As a result, residential services eventually started to burn me out. At this time, I was 30 years old, and had moved in and out of my parent’s house multiple times for a variety of reasons. I had also realized I didn’t want my boss’ job despite being ready for it. I’d put so much time and effort into my career and now what? I felt lost.
One thing I knew was that I needed a change and that I was at a time in my life where I realized my career didn’t always need to be my number one priority. And for that matter, I wouldn’t be able to keep up with the pace I was going at for the rest of my life. I wanted to find love, marry, have a family, and spend quality time with my friends and family who up until now, I’d allowed to be second to my work.
To change this, I hopped across the “pond” of social services to the other side and tried something totally different: policy social work. It was a macro job for me whereas everything I’d known until now was micro or clinical, where I worked with individuals to improve their lives. Now, I was an advocate, a lobbyist, for those providing services to individuals in need. I worked to improve systems and policies for both clients and providers. I had my Monday through Friday, 9 – 5 job, and was never on-call! I was able to reclaim my social and family life, and it was glorious. Even though I’d originally made a choice to prioritize my personal life with the quality of life this job offered me, I ended up still having a win for my career.
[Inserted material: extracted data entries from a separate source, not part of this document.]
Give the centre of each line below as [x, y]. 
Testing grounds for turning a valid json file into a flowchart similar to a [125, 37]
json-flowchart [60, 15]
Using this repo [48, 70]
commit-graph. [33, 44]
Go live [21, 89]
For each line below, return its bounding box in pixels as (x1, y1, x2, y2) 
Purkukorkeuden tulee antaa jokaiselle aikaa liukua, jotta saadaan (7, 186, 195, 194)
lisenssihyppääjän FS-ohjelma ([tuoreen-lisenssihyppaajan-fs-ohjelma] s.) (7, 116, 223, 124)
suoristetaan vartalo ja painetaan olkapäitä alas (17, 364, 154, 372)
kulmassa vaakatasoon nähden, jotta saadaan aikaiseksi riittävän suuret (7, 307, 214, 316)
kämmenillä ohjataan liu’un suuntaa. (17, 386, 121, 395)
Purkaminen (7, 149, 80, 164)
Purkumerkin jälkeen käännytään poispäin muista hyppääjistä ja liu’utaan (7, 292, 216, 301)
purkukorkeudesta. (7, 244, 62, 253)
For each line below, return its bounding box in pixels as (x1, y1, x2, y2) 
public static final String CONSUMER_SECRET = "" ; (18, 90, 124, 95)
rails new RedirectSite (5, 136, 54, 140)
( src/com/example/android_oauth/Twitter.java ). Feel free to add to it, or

I held this job for three years, and despite having taken a risk, a chance on trying it out, it greatly, and unexpectedly, diversified and advanced my career. I am now a more well-rounded and versatile social worker because of this role.
I don’t have any regrets about committing so much to my career so early on – it was the right time to do it for me. I feel accomplished and am happy with where my career is today. My career feels more settled, or maybe it’s that I am more confident, so it doesn’t need to be my #1 anymore. In looking back, what is important to me, is that I knew when my priorities needed adjusting – for myself, for my happiness, for my quality of life, for what I wanted out of life and my career.
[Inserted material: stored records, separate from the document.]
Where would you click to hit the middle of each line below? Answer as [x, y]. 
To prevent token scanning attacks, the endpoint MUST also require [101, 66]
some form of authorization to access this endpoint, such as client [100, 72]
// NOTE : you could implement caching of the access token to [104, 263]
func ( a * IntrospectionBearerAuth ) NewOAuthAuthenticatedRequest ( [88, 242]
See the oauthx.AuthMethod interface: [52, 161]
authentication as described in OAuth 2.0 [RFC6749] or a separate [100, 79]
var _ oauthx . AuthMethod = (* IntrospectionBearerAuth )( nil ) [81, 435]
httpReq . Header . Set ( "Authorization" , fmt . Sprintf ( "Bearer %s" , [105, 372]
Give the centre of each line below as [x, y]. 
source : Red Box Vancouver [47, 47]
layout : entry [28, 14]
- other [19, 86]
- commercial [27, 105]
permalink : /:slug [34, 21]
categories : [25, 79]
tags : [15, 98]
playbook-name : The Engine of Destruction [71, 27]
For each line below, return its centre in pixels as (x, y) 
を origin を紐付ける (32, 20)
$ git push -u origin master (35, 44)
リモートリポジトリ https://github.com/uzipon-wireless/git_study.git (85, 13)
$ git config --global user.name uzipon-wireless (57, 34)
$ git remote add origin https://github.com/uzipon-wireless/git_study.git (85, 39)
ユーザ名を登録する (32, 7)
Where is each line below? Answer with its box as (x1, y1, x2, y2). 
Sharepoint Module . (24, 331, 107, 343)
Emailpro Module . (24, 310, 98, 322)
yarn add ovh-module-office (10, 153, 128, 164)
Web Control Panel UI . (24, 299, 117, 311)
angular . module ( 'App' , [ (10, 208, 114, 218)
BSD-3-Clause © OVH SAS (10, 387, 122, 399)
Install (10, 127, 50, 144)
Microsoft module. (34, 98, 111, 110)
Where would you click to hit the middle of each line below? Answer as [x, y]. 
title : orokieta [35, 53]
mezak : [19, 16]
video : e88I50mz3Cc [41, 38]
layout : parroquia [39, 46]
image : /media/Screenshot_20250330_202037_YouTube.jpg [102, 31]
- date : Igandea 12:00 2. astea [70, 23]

All my early career commitments and experience keeps me confident in where I am in my career today – I don’t feel like I’ve stalled out because I chose and found love and am still figuring it out overseas. I have a lot to fall back on in terms of career experience, have already accomplished a lot as compared to my peers, and still have so much time left in my career to figure it out… to find my dream job, no matter where or what in the world it may be.
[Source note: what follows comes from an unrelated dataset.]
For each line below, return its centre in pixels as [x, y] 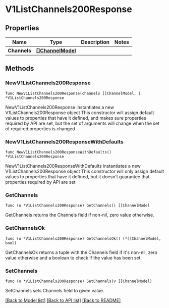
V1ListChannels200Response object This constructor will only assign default [85, 171]
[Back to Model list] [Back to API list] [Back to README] [63, 300]
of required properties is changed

Tyler Rehor ’17 graduated with his degree in Economics. While at Hamilton, he worked for the Career Center and was active in HEAG. He was also a member of the Water Polo and Swimming & Diving teams.
By the time I was a senior, I felt like I had the whole “college” thing down to a science. I knew how to prioritize and finish my work (admittedly putting more effort into something I knew would impact my grade while passing over something like a reading), manage my time well enough to play two sports and still have time to have a fairly, let’s say “indulgent” social life, and managed to get good grades on top of it all. Upon graduating, I realized that there was one aspect of college I think I really mastered – especially at Hamilton.
The four years at Hamilton go by in an instant, and college offers too many opportunities to not do what you genuinely enjoy doing (or think you might enjoy). My typical schedule includes a 40-60 min commute (depending on traffic), work from about 8am-5pm, that same commute back home, working out, and then making and eating dinner. By the time I have free time, it is usually around 8 or 9pm, so I like to maximize my free time to do what I like. However, I cannot simply walk across campus to a squash court to see how I like it (I’m terrible by the way) or to a random club meeting to see what they actually do because I still have no idea after 30 emails.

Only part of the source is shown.